> [What to do] Extract only the lines from the start of the entries below to the line with "仲良くなりたい！カフェやランチデートに行ってみ", inclusive; omit every picture.

[Saved data entries]
* * * * * * *

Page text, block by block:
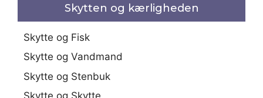
Skytten og kærligheden
Skytte og Fisk
Skytte og Vandmand
Skytte og Stenbuk
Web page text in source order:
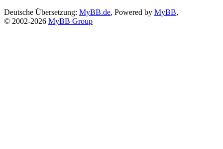
Deutsche Übersetzung: MyBB.de, Powered by MyBB,
© 2002-2026 MyBB Group
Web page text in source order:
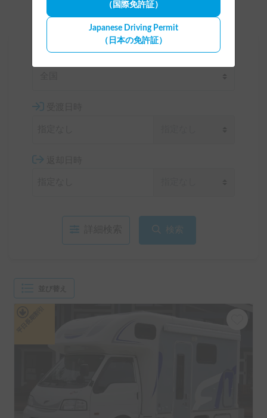
（国際免許証）
Japanese Driving Permit
（日本の免許証）
場所
検索
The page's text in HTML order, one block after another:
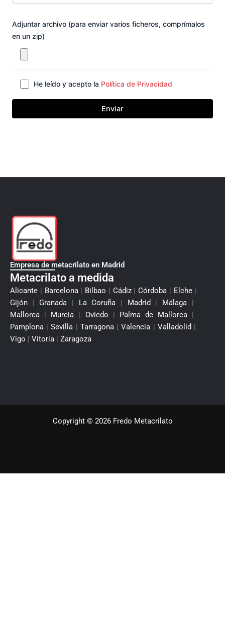
Adjuntar archivo (para enviar varios ficheros, comprímalos
en un zip)
He leído y acepto la Política de Privacidad
Empresa de metacrilato en Madrid
Metacrilato a medida
Alicante Barcelona Bilbao Cádiz Córdoba Elche
Gijón
Granada La Coruña Madrid Málaga
Mallorca
Murcia Oviedo Palma de Mallorca
Pamplona
Sevilla Tarragona Valencia Valladolid
Vigo
Vitoria Zaragoza
Copyright © 2026 Fredo Metacrilato
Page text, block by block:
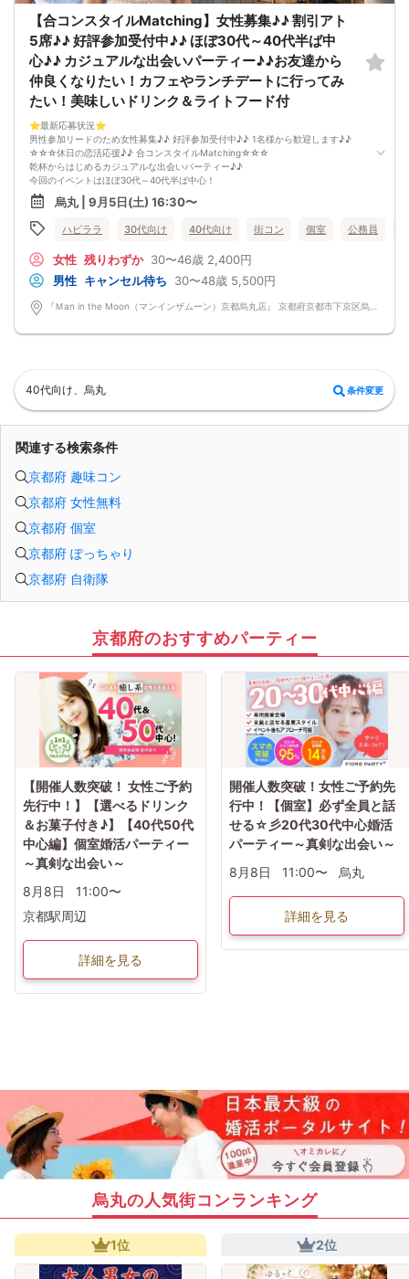
男女調整のため規定のキャンセルポリシーが適用されます。ご確認の上、お申込
み願います。
お席の確保等を行っております運営都合上、ご理解をお願いします。
最少催行人数2対2～
ただし当日欠席による人数減少は不可抗力のため返金は行いません。
本イベントは貴重な同世代との出会いの場です。
上記同意了承の上お申し込みいただいたとみなします。
イベント当日、イベントの進行をスムーズにする為、スタッフの指示に従ってく
【合コンスタイルMatching】女性募集♪♪ 割引アト
5席♪♪ 好評参加受付中♪♪ ほぼ30代～40代半ば中
心♪♪ カジュアルな出会いパーティー♪♪お友達から
仲良くなりたい！カフェやランチデートに行ってみ
たい！美味しいドリンク＆ライトフード付
⭐️最新応募状況⭐️
男性参加リードのため女性募集♪♪ 好評参加受付中♪♪ 1名様から歓迎します♪♪
☆☆☆休日の恋活応援♪♪ 合コンスタイルMatching☆☆☆
乾杯からはじめるカジュアルな出会いパーティー♪♪
今回のイベントはほぼ30代～40代半ば中心！
「まずは気軽に友達として仲良くなりたい♪♪」
「気になる方とカフェやランチデートに行ってみたい♪♪」
「良きパートナーを見つけたい♪♪」
そんなあなたにぴったりのコンパ風な出会いイベントをご用意しました♪
皆さんでお話するのはきっと楽しいはず！
「ちょうどいい距離感」から始めませんか？
清潔感のあるお店で気にせずお話を楽しめます。
落ち着いた雰囲気の中で、リラックスしてお話しできるのが魅力なんです♪♪
～開催形式について～
【お支払い方法】
当日現金払い♪
楽々♪クレジット払い♪
＜申込画面でいずれかを選択ください＞
※お申し込み後、即時でお客様のお席を確保しています♪
規定のキャンセルポリシーが適用されます。ご確認の上、お申込み願います。
【会場での受付】
10分前より受付♪
【必ずご確認くださいませ】
開催中のマスク着用は任意とさせていただきます。
ドリンクメニュー・フード類については店舗により若干変更する場合がありま
す。
※お申し込み後、即時でお客様のお席を確保しています。
規定のキャンセルポリシーが適用されます。ご確認の上、お申込み願います。
最少催行人数2対2～
中止タイミング 2時間前迄にご連絡します。
※直前キャンセルが発生した場合にはその限りではありません。
本イベントは貴重な同世代との出会いの場です。
上記同意了承の上お申し込みいただいたとみなします。
イベント当日、イベントの進行をスムーズにする為、スタッフの指示に従ってく
ださい。
烏丸 | 9月5日(土) 16:30〜
ハピララ 30代向け 40代向け 街コン 個室 公務員
女性 残りわずか 30〜46歳 2,400円
男性 キャンセル待ち 30〜48歳 5,500円
40代向け、烏丸 条件変更
関連する検索条件
京都府 趣味コン
京都府 女性無料
京都府 個室
京都府 ぽっちゃり
京都府 自衛隊
京都府のおすすめパーティー
【開催人数突破！ 女性ご予約
先行中！】【選べるドリンク
＆お菓子付き♪】【40代50代
中心編】個室婚活パーティー
～真剣な出会い～
8月8日
11:00〜
京都駅周辺
詳細を見る
開催人数突破！女性ご予約先
行中！【個室】必ず全員と話
せる☆彡20代30代中心婚活
パーティー～真剣な出会い～
8月8日
11:00〜 烏丸
詳細を見る
烏丸の人気街コンランキング
1位 2位
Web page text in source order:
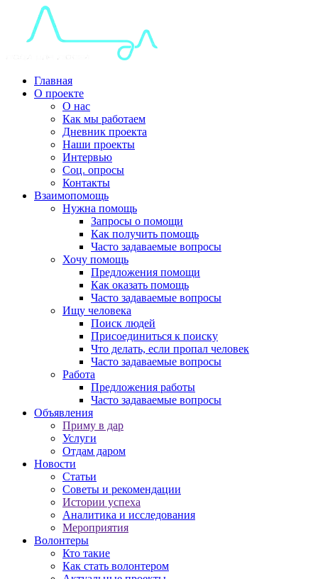
Главная
О проекте
О нас
Как мы работаем
Дневник проекта
Наши проекты
Интервью
Соц. опросы
Контакты
Взаимопомощь
Нужна помощь
Запросы о помощи
Как получить помощь
Часто задаваемые вопросы
Хочу помощь
Предложения помощи
Как оказать помощь
Часто задаваемые вопросы
Ищу человека
Поиск людей
Присоединиться к поиску
Что делать, если пропал человек
Часто задаваемые вопросы
Работа
Предложения работы
Часто задаваемые вопросы
Объявления
Приму в дар
Услуги
Отдам даром
Новости
Статьи
Советы и рекомендации
Истории успеха
Аналитика и исследования
Мероприятия
Волонтеры
Кто такие
Как стать волонтером
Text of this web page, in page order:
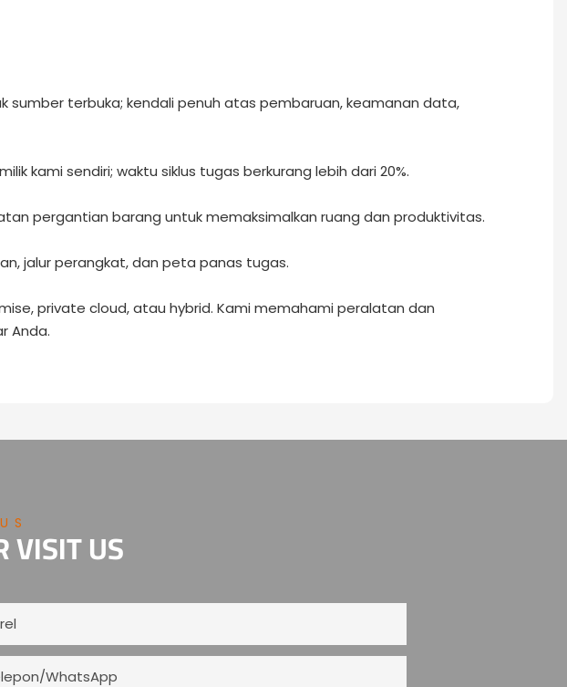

* * * * * * *

> [Solution for this problem]
Page text, block by block:
Skytten og kærligheden
Skytte og Fisk
Skytte og Vandmand
Skytte og Stenbuk
Web page text in source order:
Deutsche Übersetzung: MyBB.de, Powered by MyBB,
© 2002-2026 MyBB Group
Web page text in source order:
（国際免許証）
Japanese Driving Permit
（日本の免許証）
場所
検索
The page's text in HTML order, one block after another:
Adjuntar archivo (para enviar varios ficheros, comprímalos
en un zip)
He leído y acepto la Política de Privacidad
Empresa de metacrilato en Madrid
Metacrilato a medida
Alicante Barcelona Bilbao Cádiz Córdoba Elche
Gijón
Granada La Coruña Madrid Málaga
Mallorca
Murcia Oviedo Palma de Mallorca
Pamplona
Sevilla Tarragona Valencia Valladolid
Vigo
Vitoria Zaragoza
Copyright © 2026 Fredo Metacrilato
Page text, block by block:
男女調整のため規定のキャンセルポリシーが適用されます。ご確認の上、お申込
み願います。
お席の確保等を行っております運営都合上、ご理解をお願いします。
最少催行人数2対2～
ただし当日欠席による人数減少は不可抗力のため返金は行いません。
本イベントは貴重な同世代との出会いの場です。
上記同意了承の上お申し込みいただいたとみなします。
イベント当日、イベントの進行をスムーズにする為、スタッフの指示に従ってく
【合コンスタイルMatching】女性募集♪♪ 割引アト
5席♪♪ 好評参加受付中♪♪ ほぼ30代～40代半ば中
心♪♪ カジュアルな出会いパーティー♪♪お友達から
仲良くなりたい！カフェやランチデートに行ってみ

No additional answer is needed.